Forum: VoltDB Architecture

Post: Is there fault protection on the table partition level?

Is there fault protection on the table partition level?
ccherng
Feb 14, 2014
This page http://voltdb.com/docs/UsingVoltDB/KsafeNetPart.php says that fault protection will keep up the larger segment of the cluster in the event of a network partition.

Is there a notion of keeping up the larger part of the replication of a partition of a table?

One could imagine a table that is partitioned such that partitions A are located on machines in the United States and partitions B are located on machines in say India. Assume most of the queries at each site India and the United States are mostly independent of each other.
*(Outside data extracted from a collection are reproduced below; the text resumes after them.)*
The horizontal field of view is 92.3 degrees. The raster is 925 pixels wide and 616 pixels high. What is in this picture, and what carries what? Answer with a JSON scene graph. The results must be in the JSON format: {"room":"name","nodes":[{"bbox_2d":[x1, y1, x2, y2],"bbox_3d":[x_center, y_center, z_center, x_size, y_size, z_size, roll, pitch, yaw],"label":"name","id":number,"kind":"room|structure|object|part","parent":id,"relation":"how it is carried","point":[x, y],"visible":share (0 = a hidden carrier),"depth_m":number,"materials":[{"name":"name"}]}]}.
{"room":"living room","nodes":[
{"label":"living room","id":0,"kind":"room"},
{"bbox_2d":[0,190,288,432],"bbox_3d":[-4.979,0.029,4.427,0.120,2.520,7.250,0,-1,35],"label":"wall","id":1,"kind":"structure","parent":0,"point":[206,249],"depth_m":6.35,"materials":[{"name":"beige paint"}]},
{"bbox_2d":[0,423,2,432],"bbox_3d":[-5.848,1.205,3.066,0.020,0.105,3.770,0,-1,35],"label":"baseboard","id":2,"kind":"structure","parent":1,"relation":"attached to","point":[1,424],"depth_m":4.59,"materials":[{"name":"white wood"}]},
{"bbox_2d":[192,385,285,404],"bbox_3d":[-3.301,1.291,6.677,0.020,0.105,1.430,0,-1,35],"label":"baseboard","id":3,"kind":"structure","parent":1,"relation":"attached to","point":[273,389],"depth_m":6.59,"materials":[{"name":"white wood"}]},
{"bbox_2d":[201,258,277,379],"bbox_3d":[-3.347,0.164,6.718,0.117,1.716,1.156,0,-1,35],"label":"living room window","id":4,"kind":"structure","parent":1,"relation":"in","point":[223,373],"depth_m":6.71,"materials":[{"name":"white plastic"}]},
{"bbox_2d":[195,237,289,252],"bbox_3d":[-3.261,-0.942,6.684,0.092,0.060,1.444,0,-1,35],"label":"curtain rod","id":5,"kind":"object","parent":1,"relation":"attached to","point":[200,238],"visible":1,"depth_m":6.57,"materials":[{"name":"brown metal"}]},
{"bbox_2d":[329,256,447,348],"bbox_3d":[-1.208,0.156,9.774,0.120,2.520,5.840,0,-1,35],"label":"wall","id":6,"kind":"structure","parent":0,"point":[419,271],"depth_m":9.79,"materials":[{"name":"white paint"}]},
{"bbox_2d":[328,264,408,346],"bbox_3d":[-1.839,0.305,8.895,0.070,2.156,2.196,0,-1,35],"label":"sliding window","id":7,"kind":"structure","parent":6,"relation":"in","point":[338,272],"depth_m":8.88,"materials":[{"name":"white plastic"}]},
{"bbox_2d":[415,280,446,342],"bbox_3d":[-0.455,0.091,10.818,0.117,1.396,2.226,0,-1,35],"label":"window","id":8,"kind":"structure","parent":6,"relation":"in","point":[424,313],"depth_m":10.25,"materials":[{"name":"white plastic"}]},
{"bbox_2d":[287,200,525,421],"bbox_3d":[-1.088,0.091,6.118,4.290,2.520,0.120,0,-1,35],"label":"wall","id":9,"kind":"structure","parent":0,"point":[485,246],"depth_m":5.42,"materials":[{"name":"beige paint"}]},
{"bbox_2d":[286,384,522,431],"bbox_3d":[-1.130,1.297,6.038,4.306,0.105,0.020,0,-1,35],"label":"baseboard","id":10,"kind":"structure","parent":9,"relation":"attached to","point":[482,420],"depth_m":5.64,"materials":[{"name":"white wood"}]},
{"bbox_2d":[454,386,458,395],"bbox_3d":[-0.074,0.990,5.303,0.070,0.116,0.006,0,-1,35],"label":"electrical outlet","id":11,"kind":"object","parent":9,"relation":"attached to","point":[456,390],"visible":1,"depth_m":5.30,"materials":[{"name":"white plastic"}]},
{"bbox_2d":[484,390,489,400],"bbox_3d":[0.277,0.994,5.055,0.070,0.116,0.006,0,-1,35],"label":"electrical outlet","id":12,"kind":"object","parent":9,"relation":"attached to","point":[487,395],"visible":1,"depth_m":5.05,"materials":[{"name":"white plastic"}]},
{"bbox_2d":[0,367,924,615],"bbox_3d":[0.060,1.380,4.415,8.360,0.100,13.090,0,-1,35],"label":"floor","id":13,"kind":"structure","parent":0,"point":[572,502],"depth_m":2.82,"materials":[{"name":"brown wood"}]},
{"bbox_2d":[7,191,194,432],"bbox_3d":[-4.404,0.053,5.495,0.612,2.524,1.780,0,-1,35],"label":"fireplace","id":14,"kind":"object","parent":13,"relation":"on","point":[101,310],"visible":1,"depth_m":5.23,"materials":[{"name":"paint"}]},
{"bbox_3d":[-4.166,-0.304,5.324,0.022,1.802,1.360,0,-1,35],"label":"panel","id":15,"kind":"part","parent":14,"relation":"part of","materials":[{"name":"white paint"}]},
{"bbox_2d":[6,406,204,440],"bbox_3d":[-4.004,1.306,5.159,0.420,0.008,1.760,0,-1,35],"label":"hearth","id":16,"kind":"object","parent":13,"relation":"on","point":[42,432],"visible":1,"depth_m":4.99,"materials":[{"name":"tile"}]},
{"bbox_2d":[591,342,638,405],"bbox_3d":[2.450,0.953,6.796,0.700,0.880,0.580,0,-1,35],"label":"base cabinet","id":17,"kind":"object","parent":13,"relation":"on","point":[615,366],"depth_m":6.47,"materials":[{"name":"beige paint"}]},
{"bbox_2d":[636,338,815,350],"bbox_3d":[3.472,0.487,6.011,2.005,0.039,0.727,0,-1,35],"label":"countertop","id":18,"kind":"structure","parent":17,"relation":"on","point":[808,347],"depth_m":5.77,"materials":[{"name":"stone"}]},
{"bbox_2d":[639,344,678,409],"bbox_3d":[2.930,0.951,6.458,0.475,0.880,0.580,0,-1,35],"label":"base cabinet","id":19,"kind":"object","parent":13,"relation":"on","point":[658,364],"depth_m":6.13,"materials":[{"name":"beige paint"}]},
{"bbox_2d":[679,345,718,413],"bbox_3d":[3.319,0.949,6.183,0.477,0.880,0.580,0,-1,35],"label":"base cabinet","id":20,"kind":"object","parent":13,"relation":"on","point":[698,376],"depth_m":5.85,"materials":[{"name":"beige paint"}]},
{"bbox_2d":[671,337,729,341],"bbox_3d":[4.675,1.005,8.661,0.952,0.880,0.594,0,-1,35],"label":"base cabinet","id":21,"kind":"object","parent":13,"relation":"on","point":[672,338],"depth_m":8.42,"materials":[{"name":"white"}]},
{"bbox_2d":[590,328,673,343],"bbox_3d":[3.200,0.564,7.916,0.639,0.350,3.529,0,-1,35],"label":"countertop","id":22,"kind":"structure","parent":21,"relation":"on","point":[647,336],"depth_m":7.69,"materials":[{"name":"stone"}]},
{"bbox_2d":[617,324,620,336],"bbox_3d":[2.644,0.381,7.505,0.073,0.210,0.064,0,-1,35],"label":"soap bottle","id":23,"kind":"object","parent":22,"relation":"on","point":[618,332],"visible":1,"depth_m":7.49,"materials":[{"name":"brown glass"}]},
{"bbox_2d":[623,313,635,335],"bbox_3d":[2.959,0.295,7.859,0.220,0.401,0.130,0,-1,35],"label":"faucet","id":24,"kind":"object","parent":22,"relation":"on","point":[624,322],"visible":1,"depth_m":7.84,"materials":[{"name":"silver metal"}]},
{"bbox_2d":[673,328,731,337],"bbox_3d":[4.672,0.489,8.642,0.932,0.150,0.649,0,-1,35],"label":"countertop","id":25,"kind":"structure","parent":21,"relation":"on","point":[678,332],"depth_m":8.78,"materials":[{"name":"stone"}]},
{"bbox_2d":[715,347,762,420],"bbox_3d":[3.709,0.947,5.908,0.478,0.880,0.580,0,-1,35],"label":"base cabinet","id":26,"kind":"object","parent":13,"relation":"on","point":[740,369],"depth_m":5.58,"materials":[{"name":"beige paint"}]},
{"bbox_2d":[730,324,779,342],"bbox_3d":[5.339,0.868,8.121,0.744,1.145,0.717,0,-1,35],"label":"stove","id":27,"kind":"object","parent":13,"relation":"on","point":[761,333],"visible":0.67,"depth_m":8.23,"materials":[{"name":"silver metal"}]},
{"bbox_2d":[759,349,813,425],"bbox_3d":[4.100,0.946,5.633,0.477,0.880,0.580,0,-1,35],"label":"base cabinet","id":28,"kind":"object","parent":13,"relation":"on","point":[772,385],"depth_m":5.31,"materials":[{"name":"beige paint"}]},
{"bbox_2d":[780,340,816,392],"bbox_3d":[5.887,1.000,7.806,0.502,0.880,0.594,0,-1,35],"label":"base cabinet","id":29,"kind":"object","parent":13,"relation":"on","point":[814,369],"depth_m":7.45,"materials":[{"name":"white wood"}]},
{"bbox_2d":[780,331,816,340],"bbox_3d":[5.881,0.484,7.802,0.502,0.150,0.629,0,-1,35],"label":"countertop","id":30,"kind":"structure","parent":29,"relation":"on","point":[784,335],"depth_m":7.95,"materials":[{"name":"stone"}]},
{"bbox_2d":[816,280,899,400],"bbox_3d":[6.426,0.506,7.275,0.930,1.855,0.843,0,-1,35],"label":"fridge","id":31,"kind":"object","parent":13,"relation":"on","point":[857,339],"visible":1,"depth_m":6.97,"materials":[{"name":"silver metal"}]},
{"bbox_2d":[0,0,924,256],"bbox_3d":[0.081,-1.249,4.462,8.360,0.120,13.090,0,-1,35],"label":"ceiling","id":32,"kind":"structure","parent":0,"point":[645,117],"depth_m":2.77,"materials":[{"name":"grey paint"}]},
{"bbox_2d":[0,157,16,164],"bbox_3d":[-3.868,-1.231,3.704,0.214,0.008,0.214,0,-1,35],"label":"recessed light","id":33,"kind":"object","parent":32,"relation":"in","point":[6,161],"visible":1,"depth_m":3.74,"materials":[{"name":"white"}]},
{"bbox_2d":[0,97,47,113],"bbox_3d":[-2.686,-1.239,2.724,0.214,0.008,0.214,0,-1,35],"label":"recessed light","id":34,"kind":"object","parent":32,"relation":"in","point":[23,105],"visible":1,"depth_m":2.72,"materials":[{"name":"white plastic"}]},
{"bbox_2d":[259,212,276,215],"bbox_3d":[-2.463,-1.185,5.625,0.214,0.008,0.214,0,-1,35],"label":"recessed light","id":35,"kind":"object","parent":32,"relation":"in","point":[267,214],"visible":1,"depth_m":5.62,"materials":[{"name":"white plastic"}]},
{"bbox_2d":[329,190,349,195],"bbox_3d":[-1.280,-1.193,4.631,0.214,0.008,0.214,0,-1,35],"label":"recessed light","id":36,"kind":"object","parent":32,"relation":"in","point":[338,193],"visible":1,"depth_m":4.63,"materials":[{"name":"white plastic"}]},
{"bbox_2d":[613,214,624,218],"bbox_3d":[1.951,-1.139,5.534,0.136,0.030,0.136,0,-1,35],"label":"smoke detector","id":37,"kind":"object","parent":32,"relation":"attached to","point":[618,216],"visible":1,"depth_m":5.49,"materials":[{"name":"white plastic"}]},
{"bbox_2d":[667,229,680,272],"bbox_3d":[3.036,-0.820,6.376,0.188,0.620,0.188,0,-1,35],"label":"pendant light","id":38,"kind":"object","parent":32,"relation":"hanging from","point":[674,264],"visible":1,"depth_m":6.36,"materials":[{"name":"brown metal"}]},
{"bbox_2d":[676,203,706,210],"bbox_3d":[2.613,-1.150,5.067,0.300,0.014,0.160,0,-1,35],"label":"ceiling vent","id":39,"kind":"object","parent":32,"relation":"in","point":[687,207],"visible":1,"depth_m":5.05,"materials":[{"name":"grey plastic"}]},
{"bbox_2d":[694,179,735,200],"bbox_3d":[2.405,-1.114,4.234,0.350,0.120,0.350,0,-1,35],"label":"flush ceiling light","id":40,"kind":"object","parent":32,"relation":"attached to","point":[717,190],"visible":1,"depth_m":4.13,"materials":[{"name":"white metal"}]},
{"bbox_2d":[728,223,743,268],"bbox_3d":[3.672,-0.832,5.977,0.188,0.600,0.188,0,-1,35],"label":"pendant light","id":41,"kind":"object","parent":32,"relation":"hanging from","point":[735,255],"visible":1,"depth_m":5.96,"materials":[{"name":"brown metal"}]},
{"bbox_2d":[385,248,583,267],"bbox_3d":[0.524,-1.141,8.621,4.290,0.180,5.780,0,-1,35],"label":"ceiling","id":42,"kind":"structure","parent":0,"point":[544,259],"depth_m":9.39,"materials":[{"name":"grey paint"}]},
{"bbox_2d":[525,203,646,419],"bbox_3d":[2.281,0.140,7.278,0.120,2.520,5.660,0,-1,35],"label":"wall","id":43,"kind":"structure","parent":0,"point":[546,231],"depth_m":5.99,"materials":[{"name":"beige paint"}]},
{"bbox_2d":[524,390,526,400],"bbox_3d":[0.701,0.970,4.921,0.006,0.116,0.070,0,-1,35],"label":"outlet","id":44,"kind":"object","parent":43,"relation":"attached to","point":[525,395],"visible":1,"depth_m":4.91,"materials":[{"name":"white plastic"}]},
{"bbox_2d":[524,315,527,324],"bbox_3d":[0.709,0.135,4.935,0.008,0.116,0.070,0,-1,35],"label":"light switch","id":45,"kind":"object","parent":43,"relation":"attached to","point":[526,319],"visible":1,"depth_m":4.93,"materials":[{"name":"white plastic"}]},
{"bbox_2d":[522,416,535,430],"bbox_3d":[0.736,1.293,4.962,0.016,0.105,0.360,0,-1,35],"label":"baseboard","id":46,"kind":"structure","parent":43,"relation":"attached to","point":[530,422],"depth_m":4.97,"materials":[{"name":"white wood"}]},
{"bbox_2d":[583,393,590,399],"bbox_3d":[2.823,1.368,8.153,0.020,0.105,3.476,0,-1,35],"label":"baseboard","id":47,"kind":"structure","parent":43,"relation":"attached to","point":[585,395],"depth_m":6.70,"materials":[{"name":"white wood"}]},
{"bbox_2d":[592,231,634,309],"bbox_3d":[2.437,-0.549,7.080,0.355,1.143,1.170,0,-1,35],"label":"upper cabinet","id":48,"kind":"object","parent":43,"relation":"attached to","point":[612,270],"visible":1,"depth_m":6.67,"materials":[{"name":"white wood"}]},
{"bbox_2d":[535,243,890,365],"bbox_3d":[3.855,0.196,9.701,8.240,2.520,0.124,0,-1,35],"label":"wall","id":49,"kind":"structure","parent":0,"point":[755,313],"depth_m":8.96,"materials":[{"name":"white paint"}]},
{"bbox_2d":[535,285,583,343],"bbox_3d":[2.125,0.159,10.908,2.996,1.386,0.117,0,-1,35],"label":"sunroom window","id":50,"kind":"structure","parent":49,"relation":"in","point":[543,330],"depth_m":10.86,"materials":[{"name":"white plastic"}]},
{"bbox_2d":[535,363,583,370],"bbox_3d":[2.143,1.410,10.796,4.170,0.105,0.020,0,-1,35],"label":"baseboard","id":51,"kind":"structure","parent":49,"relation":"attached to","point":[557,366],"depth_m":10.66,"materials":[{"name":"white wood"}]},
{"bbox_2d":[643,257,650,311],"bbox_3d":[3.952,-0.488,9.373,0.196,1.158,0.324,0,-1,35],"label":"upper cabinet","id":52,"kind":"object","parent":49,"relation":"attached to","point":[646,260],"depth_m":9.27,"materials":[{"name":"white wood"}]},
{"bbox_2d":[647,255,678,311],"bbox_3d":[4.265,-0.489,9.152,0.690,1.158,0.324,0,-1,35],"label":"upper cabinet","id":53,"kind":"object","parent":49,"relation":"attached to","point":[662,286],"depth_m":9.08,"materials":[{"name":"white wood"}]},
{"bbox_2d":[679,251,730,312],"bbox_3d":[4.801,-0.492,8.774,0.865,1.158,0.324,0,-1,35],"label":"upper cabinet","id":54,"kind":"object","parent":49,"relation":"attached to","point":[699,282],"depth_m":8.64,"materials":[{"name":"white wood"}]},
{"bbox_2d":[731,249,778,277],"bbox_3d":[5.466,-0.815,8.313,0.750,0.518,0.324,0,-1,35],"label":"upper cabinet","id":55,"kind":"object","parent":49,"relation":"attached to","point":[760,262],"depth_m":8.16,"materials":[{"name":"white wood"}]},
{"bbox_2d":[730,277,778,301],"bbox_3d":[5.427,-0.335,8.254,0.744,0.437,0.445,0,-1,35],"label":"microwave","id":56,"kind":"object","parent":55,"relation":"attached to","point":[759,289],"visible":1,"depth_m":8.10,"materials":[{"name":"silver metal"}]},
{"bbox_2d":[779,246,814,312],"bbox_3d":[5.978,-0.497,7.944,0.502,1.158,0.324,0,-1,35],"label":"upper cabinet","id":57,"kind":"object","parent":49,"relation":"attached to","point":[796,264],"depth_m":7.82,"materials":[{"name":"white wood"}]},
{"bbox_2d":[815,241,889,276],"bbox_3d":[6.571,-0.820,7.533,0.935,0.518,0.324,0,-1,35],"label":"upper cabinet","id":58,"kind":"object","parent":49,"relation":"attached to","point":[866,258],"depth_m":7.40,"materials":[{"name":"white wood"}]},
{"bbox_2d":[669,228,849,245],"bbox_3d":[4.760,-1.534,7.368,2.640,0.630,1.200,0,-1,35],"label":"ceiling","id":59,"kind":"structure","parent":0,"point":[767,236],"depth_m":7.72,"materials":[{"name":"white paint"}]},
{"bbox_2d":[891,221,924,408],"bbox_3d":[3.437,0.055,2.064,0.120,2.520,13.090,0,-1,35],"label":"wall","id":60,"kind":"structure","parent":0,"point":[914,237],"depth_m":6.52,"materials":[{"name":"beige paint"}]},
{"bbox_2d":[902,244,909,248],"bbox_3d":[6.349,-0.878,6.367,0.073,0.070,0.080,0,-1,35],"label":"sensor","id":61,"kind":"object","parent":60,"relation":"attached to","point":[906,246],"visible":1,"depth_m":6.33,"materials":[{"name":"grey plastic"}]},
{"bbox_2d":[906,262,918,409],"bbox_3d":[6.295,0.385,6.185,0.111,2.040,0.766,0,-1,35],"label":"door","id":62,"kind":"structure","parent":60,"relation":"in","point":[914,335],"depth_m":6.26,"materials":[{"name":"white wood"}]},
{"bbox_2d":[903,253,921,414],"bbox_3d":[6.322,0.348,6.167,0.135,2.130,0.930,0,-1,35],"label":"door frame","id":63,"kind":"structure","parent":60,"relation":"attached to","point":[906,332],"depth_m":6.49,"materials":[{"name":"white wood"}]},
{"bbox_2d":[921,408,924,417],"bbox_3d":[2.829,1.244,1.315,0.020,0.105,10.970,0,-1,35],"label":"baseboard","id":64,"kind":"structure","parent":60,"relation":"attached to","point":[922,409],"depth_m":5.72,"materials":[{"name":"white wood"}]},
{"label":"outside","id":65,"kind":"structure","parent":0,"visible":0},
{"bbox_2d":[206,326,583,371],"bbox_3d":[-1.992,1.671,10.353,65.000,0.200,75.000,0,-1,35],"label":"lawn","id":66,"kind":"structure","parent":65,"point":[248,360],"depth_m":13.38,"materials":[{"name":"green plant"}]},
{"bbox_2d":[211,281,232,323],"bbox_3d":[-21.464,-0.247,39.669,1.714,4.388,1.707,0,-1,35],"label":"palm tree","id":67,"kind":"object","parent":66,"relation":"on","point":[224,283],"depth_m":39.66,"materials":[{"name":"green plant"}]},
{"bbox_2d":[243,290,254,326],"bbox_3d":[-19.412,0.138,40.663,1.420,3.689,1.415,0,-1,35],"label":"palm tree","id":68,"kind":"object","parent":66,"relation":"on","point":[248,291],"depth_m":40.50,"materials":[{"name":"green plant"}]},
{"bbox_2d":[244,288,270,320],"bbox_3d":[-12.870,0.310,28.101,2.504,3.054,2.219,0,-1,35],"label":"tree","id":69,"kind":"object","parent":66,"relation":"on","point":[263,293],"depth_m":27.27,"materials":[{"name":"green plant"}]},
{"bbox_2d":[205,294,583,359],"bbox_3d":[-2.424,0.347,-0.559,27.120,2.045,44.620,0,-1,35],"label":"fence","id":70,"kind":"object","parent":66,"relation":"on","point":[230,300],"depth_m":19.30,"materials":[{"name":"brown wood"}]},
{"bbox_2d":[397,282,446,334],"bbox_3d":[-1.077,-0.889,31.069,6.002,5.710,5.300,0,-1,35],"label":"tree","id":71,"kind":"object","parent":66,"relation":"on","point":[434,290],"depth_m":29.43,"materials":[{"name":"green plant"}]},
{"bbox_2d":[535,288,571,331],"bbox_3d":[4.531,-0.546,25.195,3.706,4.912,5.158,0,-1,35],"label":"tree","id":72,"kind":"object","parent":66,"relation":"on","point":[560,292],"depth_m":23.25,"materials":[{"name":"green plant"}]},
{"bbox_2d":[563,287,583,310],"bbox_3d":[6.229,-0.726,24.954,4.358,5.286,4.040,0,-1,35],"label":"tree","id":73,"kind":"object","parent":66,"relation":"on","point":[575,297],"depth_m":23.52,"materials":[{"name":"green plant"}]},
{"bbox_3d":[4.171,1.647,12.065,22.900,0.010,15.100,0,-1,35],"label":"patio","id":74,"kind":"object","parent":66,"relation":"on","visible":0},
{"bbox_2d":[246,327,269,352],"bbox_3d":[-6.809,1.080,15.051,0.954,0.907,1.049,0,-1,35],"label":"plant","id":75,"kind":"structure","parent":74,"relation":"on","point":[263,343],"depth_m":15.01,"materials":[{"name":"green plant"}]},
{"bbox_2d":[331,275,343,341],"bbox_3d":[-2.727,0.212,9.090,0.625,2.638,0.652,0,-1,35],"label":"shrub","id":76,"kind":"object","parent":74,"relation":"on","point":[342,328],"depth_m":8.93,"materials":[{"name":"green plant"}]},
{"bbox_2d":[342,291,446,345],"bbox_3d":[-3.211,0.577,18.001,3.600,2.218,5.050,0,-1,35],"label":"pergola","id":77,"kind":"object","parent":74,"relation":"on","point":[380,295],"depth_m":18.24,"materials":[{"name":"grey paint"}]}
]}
Then in the event of a network split between the two sites would it make sense to have a notion of keeping both sites up instead of just keeping up the site with the most machines in the cluster. The idea being that each site can continue to handle queries for their partition of the table. And queries that require information or are dependent on the state of the other half of the table would be forbidden.
nshi
Mar 3, 2014
Hi ccherng,

Partition (fault) detection refers to the k-safety feature, where you have k+1 copies of the data in the database. When machines are separated from each other due to a network partition, if the two halves both still contain at least 1 copy of ALL partitions, they will diverge if they continue to run. In this case, the partition detection feature prevents the database from diverging by shutting down the smaller half.

However, if the cluster is separated in a way that one part doesn't have a complete copy of all partitions, those machines will be shut down because they are no longer complete.

In the scenario you described, letting partial database to continue running will result in inconsistent data during recovery.